Three Veg and Meat Cheesy Cauli Popcorn
Olivia's take on cheesy cauliflower popcorn is best served fresh from the oven, though gobbling them up fast won't be a problem.
This recipe is Vegetarian | Dairy Freeable | Gluten Freeable
Healthy Fats | Low Carb
- 1/2 serve protein per serve
- +150% RDI vitamin C (from cauliflower)
- No added sugars
You can crumb up a batch ready for baking and keep it in an airtight container in the fridge for up to 1 day, or in the freezer for up to 3 months.

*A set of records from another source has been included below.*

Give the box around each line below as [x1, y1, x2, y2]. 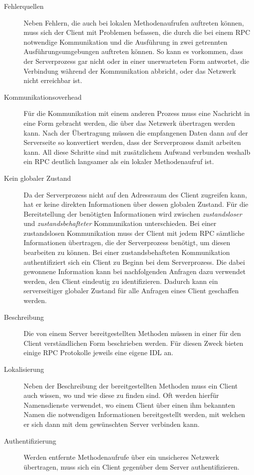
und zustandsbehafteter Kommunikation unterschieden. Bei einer [24, 218, 217, 228]
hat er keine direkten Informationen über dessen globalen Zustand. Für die [24, 199, 249, 209]
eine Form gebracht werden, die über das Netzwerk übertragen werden [24, 117, 235, 128]
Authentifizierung [4, 435, 56, 446]
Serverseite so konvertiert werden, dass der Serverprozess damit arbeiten [24, 137, 241, 147]
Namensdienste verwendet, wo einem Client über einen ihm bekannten [24, 399, 235, 410]
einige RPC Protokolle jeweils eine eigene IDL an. [24, 347, 173, 358]
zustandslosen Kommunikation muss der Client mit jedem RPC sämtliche [24, 227, 245, 238]
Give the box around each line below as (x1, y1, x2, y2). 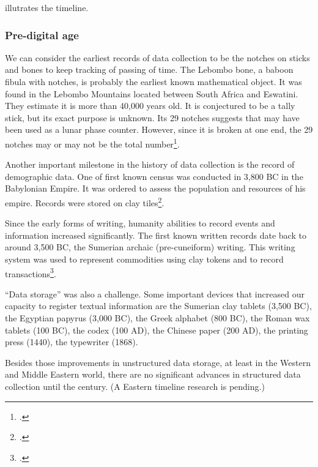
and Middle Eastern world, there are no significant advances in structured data (5, 368, 301, 381)
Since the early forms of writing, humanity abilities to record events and (5, 217, 275, 230)
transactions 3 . (5, 265, 56, 280)
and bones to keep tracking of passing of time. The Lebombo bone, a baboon (5, 63, 294, 76)
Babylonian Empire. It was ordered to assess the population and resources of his (5, 182, 306, 195)
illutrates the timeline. (5, 1, 89, 13)
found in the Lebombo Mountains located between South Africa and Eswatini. (5, 87, 298, 100)
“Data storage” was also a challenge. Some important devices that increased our (5, 287, 305, 300)
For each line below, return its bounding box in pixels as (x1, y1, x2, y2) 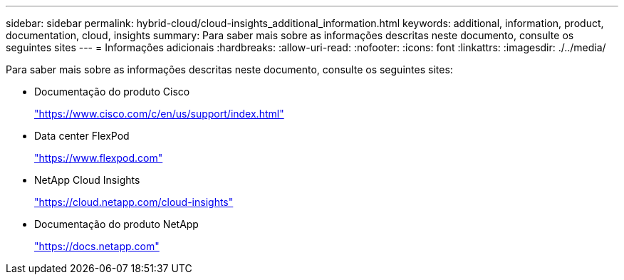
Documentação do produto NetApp (34, 218, 199, 230)
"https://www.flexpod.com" (34, 152, 163, 164)
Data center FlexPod (34, 130, 130, 142)
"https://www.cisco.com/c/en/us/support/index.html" (34, 108, 284, 120)
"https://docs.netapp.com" (34, 240, 160, 252)
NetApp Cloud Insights (34, 174, 140, 186)
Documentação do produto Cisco (34, 85, 190, 98)
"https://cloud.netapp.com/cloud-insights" (34, 196, 234, 208)

- 1 cup (60g) fresh breadcrumbs, such as gluten-free or spelt (see tips)
- 2/3 cup (60g) finely grated parmesan cheese (see tips)
- 1 teaspoon ground turmeric
- 1 teaspoon garlic powder
- 1/2 cup (75g) sesame salt or sesame seeds
- 2 eggs
- 4 cups (500g) cauliflower, cut into 2 cm pieces
- extra virgin olive oil, for spraying or drizzling
Top tips before you start
Olivia likes to make her own breadcrumbs whenever she sees a reduced-price spelt bread at her local organic supermarket - the older the better, she says! Pop it in a food processor and store the crumbs in a biodegradable freezer bag in the freezer, where they will keep for up to 6 months. If you are going to buy breadcrumbs, take a quick look at the ingredient list to see it isn't too long with 'stuff'.

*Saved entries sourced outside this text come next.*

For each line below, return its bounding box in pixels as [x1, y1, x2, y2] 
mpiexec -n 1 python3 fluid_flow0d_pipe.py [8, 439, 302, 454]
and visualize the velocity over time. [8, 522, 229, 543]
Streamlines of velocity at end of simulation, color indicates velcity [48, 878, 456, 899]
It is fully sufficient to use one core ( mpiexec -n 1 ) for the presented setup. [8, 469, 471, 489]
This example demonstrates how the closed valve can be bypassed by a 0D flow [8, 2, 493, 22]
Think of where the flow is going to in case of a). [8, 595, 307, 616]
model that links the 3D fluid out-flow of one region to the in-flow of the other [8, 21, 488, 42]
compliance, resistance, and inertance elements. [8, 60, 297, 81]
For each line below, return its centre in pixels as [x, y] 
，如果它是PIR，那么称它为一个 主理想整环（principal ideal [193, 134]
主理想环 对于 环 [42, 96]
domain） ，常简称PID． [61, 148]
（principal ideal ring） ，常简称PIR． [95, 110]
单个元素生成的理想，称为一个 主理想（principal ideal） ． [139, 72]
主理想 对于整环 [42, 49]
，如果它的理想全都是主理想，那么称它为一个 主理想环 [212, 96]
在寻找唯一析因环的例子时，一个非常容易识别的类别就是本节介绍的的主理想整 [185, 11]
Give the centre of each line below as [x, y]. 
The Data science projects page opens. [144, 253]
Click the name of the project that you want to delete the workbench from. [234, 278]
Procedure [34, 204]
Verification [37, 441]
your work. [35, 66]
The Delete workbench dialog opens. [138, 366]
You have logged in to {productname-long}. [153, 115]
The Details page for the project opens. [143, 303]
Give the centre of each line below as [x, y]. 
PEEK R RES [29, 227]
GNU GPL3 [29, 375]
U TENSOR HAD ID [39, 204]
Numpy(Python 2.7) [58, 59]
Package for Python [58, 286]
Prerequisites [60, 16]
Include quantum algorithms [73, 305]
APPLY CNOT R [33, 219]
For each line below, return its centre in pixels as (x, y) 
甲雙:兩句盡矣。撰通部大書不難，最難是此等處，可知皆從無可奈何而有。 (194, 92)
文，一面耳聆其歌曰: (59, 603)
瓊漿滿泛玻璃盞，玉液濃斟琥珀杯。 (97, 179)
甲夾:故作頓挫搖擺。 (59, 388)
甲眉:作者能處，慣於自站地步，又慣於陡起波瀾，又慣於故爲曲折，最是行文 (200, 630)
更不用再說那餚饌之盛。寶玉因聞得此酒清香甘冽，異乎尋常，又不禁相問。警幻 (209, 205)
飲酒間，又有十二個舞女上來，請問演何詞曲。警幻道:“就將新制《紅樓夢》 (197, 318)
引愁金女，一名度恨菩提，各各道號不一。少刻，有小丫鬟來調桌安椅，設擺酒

For dairy-free popcorn, replace the cheese with 1 tablespoon nutritional yeast flakes.
To make the nuggets gluten free, use gluten-free breadcrumbs.
Let's start cooking
- Preheat the oven to 180° (350°F). Line two baking trays with baking paper. Put the breadcrumbs, parmesan, turmeric, garlic powder and sesame in a bowl. Season with sea salt and black pepper and mix well to combine. In another shallow bowl, lightly beat the eggs.
- Working with a few pieces at a time, dip the cauliflower florets in the beaten eggs, covering well, then in a breadcrumb mixture until well coated.
- Spread the crumbed cauliflower in a single layer on the baking trays and spray or drizze well with oil.
- Bake for 20-25 minutes or until golden, crisp and cooked through. Serve immediately after.